Ремонтировать не стали: некому и не на что. Перебрались жить в летнюю половину. Печку поставили в середине дома (говорили: “У Федора Михайловича все не по обычаю”). Она грела и дедушкину комнату, и общую, и в кухню выходила. Голландка к ней примыкала. В тетину комнату почти не заходили. Да и холодно там было. Всегда чисто застеленная постель — ее.

До войны дом был теплый, большой. Его подарил дедушке старший брат: младшему в семье ничего не полагалось. А Илья уехал в Петроград, служил на флоте. Сказал: “У тебя семья, бери”. Пошли и все оформили.

Шесть окон по фасаду: четыре наши, два других — дяди Миши и его семьи (дедушка выделил эту часть сыну, когда тот женился). Дом с портиком, балкон через весь фасад, колонки светло-голубые с белой каемкой, шашечки на фронтоне и ставнях.

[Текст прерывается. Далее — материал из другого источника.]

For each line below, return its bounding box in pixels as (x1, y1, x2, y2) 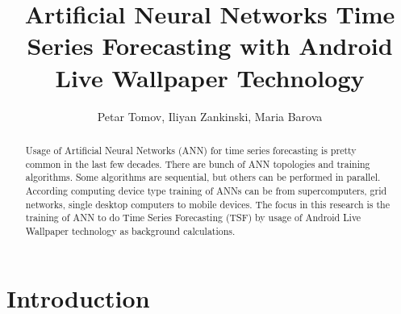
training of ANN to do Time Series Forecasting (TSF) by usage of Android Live (25, 211, 361, 224)
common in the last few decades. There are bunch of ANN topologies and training (25, 157, 370, 170)
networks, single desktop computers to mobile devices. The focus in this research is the (25, 197, 390, 211)
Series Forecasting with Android (27, 29, 393, 62)
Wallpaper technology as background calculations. (25, 224, 236, 237)
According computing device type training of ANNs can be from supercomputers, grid (25, 183, 387, 197)
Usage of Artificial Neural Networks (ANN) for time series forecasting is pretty (25, 143, 357, 157)
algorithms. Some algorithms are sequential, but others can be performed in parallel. (25, 170, 381, 184)
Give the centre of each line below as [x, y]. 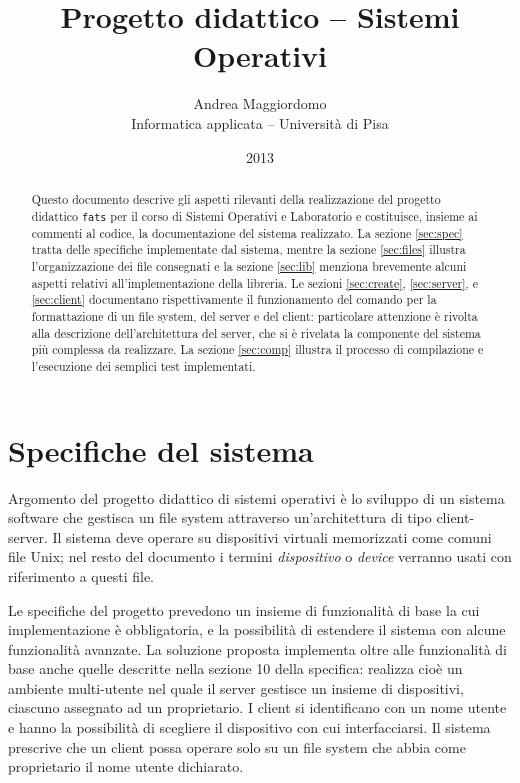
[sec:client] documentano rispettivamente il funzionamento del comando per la [234, 299]
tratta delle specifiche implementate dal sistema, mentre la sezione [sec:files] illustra [248, 249]
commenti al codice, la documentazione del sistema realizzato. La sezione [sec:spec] [247, 232]
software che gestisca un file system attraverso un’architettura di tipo [220, 517]
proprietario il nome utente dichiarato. [126, 766]
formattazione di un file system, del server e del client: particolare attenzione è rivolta [254, 315]
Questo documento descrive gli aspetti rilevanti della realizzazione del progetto [236, 198]
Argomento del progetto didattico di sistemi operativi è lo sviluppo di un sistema [256, 497]
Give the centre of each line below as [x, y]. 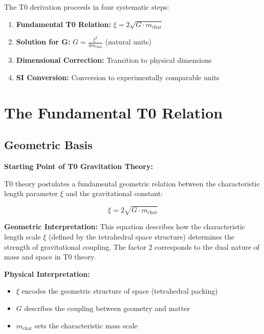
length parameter [31, 193]
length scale [23, 236]
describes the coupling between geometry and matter [107, 308]
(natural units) [128, 42]
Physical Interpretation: [47, 273]
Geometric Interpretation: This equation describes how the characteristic [125, 226]
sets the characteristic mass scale [86, 325]
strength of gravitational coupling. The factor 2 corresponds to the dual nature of [132, 246]
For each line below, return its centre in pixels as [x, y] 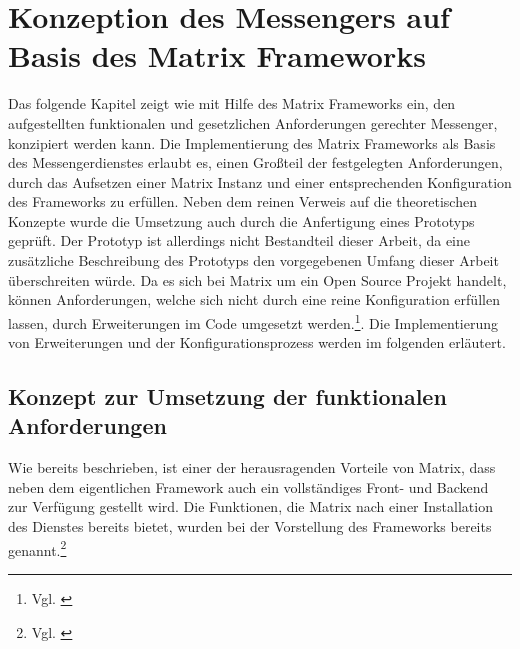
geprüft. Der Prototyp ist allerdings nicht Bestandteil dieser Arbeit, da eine [239, 240]
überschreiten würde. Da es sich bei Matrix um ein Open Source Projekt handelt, [257, 279]
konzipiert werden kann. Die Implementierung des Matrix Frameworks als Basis [252, 142]
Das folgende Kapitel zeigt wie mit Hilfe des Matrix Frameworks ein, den [232, 103]
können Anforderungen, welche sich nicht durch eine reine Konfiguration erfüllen [254, 299]
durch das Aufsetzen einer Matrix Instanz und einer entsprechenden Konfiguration [260, 181]
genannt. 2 [37, 548]
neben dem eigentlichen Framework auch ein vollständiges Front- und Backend [248, 486]
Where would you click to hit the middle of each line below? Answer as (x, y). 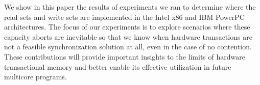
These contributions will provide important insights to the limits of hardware (125, 56)
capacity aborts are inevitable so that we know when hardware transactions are (128, 36)
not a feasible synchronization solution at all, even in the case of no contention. (128, 47)
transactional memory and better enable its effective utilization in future (118, 66)
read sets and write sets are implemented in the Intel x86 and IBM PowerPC (124, 17)
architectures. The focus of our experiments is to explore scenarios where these (127, 27)
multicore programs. (36, 77)
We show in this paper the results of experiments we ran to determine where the (130, 7)
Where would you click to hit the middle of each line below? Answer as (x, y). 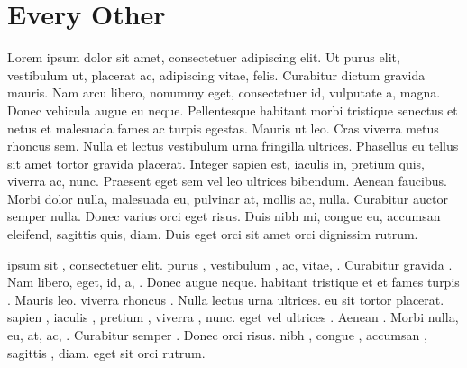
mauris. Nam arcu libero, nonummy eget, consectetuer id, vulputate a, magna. (224, 92)
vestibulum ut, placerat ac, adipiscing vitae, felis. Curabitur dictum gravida (216, 74)
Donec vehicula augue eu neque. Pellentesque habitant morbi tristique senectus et (233, 110)
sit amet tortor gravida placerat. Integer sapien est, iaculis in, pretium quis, (216, 163)
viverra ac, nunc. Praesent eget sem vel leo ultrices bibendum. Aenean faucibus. (227, 181)
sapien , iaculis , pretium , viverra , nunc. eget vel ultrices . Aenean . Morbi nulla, (233, 317)
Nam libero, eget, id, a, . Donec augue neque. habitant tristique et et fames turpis (233, 282)
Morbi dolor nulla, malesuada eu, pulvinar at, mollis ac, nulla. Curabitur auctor (228, 198)
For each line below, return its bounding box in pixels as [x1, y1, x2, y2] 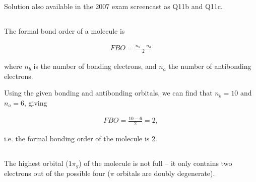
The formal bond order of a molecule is [4, 25, 125, 36]
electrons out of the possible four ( [4, 168, 110, 178]
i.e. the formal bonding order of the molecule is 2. [4, 133, 157, 143]
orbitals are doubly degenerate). [116, 168, 215, 178]
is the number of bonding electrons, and [33, 61, 157, 71]
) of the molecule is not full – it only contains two [79, 157, 232, 168]
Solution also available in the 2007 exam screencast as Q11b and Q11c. [4, 1, 223, 11]
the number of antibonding [168, 61, 251, 71]
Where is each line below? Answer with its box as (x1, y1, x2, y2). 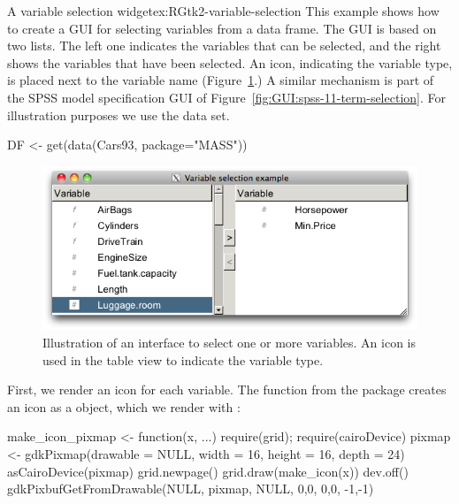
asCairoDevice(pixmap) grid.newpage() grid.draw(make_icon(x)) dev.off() (7, 462, 409, 480)
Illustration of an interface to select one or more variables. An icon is (42, 333, 417, 352)
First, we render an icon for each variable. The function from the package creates (7, 380, 447, 399)
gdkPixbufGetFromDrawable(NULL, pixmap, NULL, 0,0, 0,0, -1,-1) (7, 479, 374, 498)
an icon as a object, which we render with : (7, 397, 241, 416)
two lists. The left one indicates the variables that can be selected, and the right (7, 36, 441, 55)
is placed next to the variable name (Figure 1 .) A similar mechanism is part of (7, 71, 434, 89)
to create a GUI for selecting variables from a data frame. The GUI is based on (7, 19, 437, 37)
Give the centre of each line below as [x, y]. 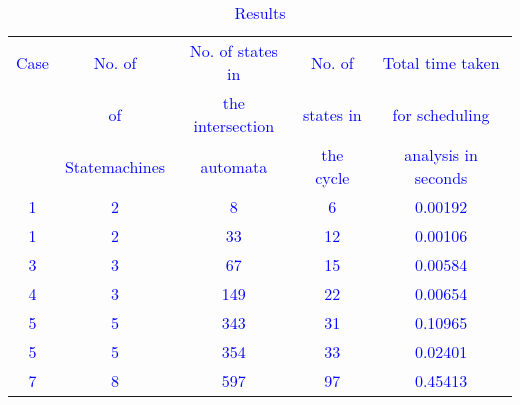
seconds [441, 177]
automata [234, 166]
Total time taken [441, 62]
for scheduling [441, 114]
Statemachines [115, 166]
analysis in [441, 154]
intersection [234, 125]
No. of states [233, 50]
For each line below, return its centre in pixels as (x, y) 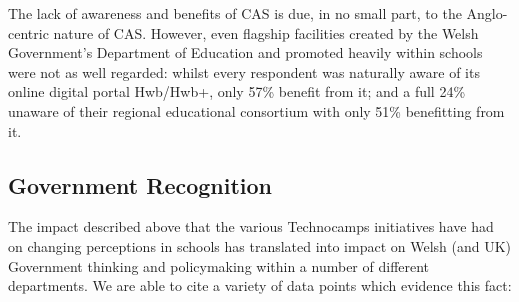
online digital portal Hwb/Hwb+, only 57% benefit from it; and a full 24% (237, 91)
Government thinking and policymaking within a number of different (219, 265)
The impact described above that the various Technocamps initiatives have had (251, 226)
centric (28, 32)
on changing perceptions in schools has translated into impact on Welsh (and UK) (260, 245)
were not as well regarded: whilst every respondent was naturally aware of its (244, 71)
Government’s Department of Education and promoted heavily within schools (245, 52)
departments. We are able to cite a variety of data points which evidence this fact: (260, 285)
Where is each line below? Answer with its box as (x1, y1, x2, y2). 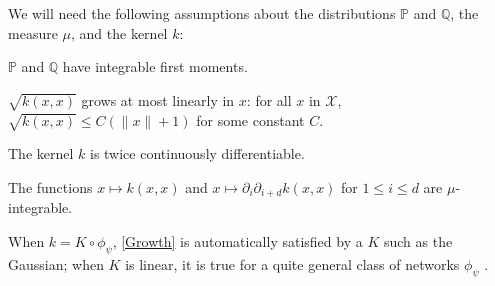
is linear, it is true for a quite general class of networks (125, 253, 460, 274)
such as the (383, 230, 453, 251)
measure (8, 22, 58, 43)
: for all (246, 89, 292, 110)
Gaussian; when (8, 253, 104, 274)
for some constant (196, 109, 305, 130)
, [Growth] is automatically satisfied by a (112, 230, 363, 251)
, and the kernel (71, 22, 168, 43)
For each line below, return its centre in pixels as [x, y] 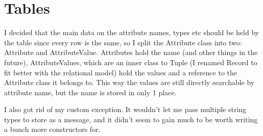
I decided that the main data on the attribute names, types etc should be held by [132, 32]
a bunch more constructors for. [52, 129]
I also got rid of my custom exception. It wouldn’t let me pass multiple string [125, 109]
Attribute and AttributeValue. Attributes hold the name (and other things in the [131, 52]
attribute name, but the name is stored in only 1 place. [90, 92]
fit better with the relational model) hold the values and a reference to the [121, 72]
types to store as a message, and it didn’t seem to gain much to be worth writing [131, 119]
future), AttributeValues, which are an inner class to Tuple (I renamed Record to [131, 62]
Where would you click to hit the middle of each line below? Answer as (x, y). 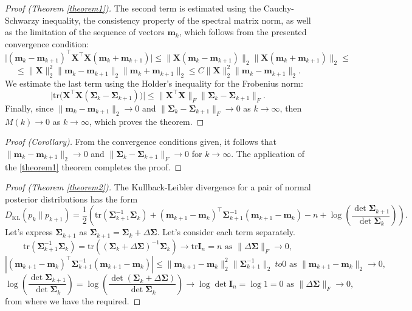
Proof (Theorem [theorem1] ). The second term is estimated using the (133, 8)
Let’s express (29, 232)
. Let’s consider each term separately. (226, 232)
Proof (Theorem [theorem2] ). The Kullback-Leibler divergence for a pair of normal (158, 187)
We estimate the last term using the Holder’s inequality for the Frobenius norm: (154, 83)
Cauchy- (279, 8)
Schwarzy (22, 20)
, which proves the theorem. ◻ (146, 121)
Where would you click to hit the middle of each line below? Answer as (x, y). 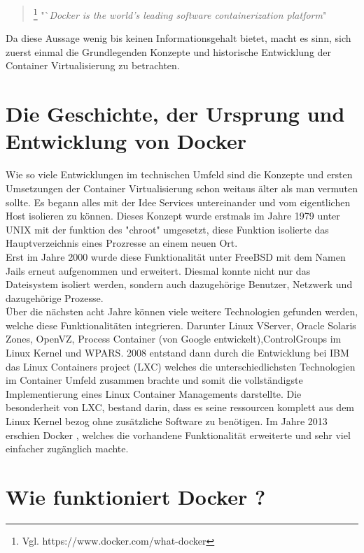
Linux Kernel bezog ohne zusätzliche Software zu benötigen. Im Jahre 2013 (167, 421)
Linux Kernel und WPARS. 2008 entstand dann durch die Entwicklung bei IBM (177, 353)
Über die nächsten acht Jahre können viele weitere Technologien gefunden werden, (182, 311)
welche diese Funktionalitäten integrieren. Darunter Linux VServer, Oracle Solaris (181, 325)
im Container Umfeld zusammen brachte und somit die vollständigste (154, 380)
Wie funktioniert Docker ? (136, 496)
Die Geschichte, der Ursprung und (175, 114)
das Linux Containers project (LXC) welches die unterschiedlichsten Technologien (181, 366)
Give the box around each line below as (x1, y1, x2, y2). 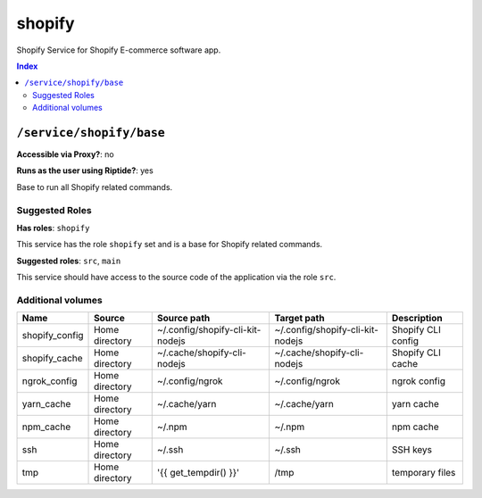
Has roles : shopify (16, 222, 90, 233)
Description (391, 312, 443, 325)
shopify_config (21, 329, 84, 342)
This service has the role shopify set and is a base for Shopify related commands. (16, 239, 323, 250)
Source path (156, 312, 211, 325)
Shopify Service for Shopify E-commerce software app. (16, 45, 221, 55)
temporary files (391, 467, 456, 479)
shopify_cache (21, 353, 84, 365)
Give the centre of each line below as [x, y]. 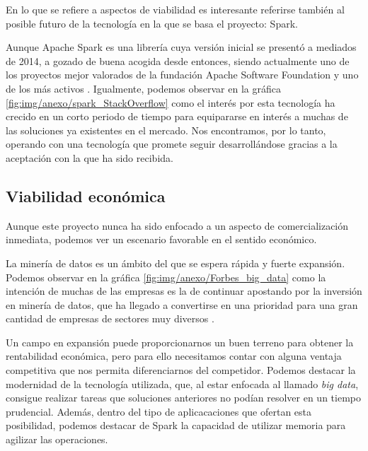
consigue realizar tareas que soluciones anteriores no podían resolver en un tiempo [183, 398]
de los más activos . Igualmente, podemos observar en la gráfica [143, 88]
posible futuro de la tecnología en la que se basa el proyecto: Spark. [152, 23]
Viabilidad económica [86, 195]
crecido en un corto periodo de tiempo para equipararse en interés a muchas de [177, 116]
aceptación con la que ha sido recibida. [90, 157]
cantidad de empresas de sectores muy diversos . [110, 318]
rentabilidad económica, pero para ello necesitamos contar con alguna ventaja [174, 356]
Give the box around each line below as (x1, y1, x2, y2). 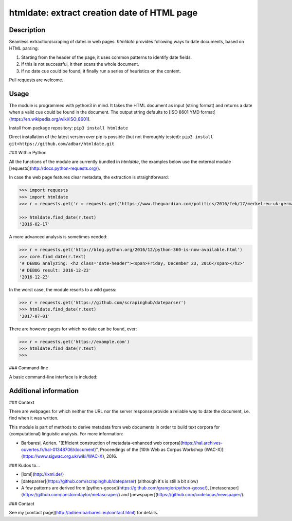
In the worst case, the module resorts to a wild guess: (9, 287, 117, 292)
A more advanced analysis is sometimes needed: (9, 234, 108, 240)
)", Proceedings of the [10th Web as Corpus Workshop (94, 447, 203, 452)
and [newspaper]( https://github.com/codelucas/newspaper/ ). (121, 492, 245, 498)
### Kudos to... (9, 462, 40, 468)
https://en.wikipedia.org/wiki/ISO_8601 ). (10, 116, 91, 122)
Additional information (9, 387, 79, 395)
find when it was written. (9, 415, 58, 421)
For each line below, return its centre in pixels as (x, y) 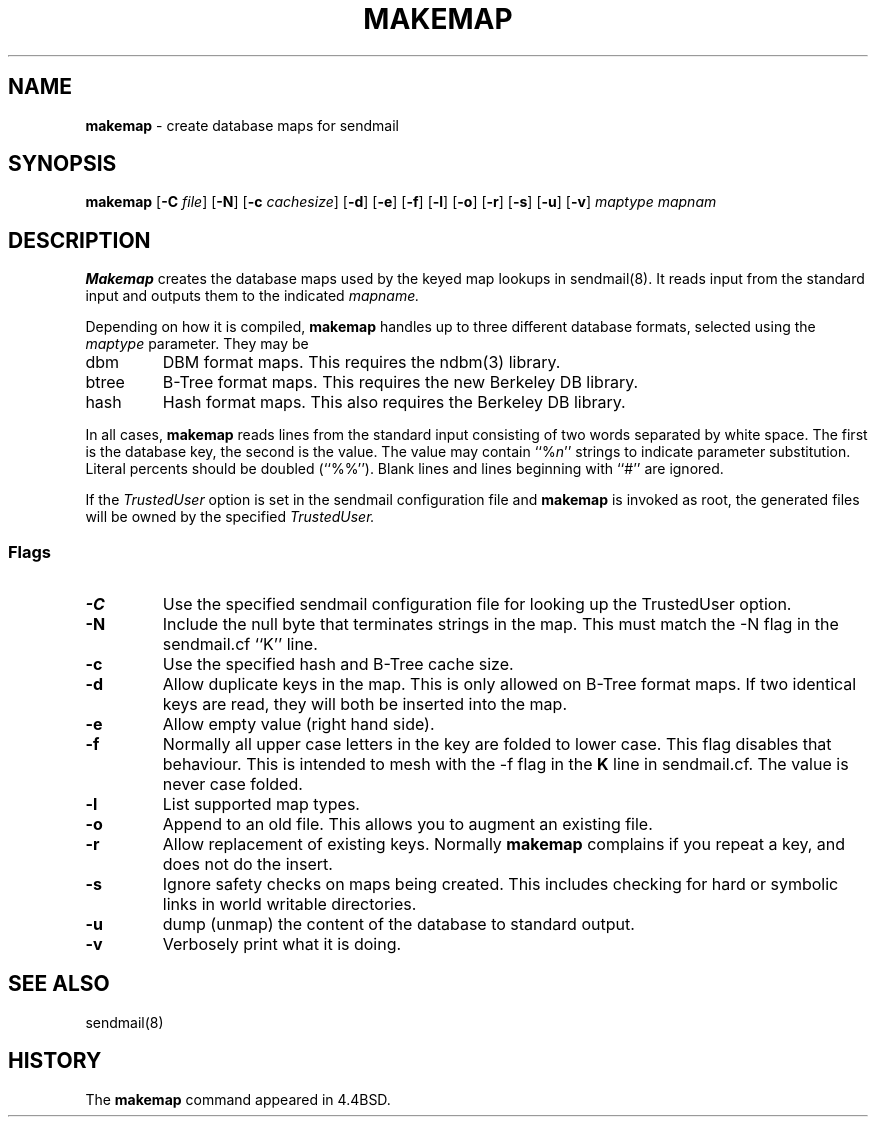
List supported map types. (261, 804)
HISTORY (55, 1061)
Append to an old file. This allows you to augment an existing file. (407, 824)
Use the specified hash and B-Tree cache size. (338, 664)
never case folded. (232, 784)
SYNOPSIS (62, 164)
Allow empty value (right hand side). (298, 724)
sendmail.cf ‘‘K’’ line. (240, 644)
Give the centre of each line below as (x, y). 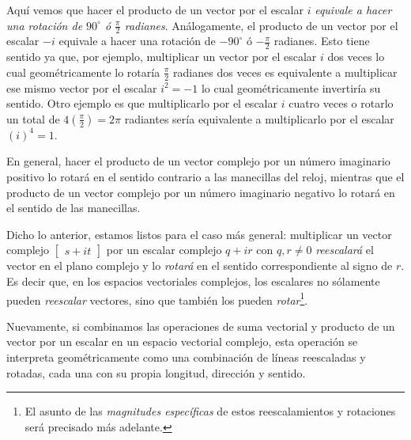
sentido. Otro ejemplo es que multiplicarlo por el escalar (142, 103)
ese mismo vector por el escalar (82, 87)
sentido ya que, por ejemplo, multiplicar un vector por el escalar (162, 57)
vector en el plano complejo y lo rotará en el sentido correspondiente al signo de (200, 266)
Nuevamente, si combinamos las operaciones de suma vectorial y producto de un (201, 326)
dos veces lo (356, 57)
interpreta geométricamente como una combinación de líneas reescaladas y (186, 357)
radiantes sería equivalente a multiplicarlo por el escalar (259, 118)
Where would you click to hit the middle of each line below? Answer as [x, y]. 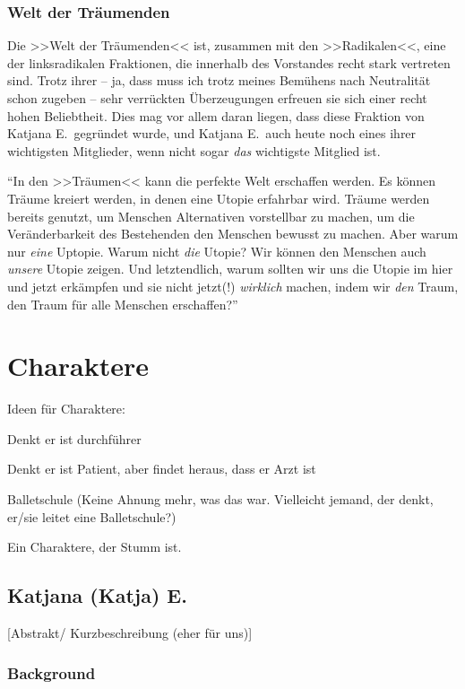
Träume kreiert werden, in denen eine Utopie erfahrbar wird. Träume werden [219, 198]
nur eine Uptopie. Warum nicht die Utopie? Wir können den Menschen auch [217, 251]
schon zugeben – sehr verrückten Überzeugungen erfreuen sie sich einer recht [217, 98]
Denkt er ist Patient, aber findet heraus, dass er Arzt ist [162, 469]
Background [52, 672]
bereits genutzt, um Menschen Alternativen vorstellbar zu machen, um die [211, 216]
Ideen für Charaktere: [66, 409]
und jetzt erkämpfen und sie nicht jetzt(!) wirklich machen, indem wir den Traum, [233, 286]
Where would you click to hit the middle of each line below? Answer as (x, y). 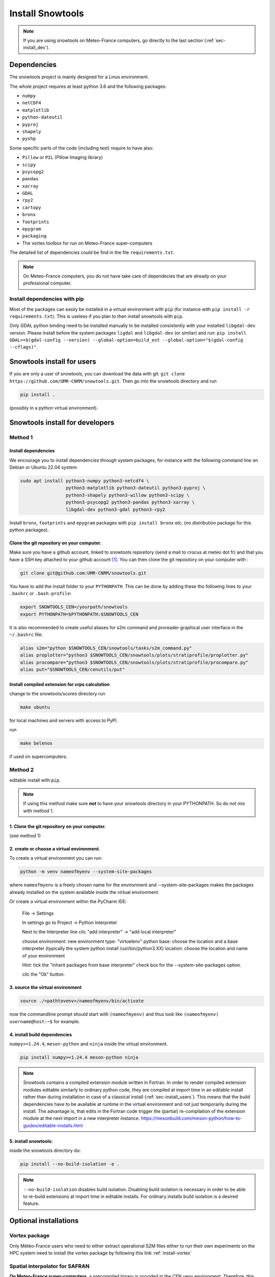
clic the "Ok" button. (44, 974)
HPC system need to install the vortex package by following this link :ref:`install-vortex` (101, 1253)
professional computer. (47, 283)
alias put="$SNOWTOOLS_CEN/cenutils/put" (73, 670)
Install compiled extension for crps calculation (60, 684)
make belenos (36, 743)
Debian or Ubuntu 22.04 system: (44, 467)
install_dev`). (36, 48)
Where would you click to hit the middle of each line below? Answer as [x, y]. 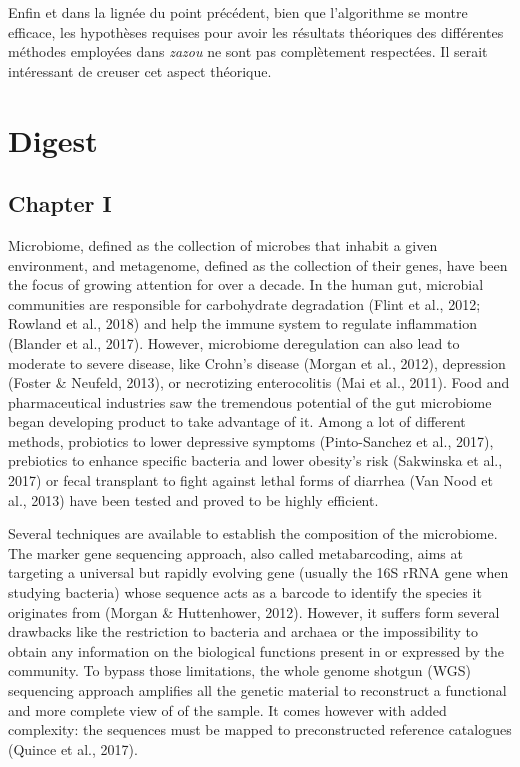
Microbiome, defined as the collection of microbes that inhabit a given [223, 244]
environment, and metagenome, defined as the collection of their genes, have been [258, 264]
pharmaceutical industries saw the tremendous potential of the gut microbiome [250, 401]
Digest [53, 139]
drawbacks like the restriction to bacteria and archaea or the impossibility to [243, 631]
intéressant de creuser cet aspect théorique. [140, 70]
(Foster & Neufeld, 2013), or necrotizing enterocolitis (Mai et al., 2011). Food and [259, 382]
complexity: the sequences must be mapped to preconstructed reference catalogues [260, 729]
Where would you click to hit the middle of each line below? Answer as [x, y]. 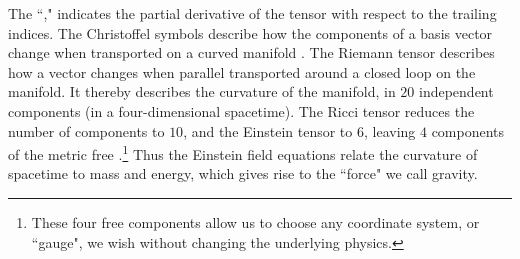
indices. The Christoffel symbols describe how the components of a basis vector [250, 32]
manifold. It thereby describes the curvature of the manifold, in [202, 91]
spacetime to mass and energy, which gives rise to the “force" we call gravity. [243, 173]
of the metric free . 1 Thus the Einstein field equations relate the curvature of [243, 152]
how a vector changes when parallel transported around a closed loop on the [242, 71]
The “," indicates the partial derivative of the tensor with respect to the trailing [252, 13]
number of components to [86, 130]
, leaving [389, 130]

Зашел к нам после войны солдат. Бабушка еду какую-то ему поставила. А он: “Ты, мать, прости, виноват я перед тобой”. — “Чем же ты, миленький, провинился?” — “Да мы, когда белых выбивали, я все в ваш дом целился. Думали, офицеры в белых кителях по балкону расхаживают. Эх, бабушка, сколько мы снарядов в ваш дом пустили!”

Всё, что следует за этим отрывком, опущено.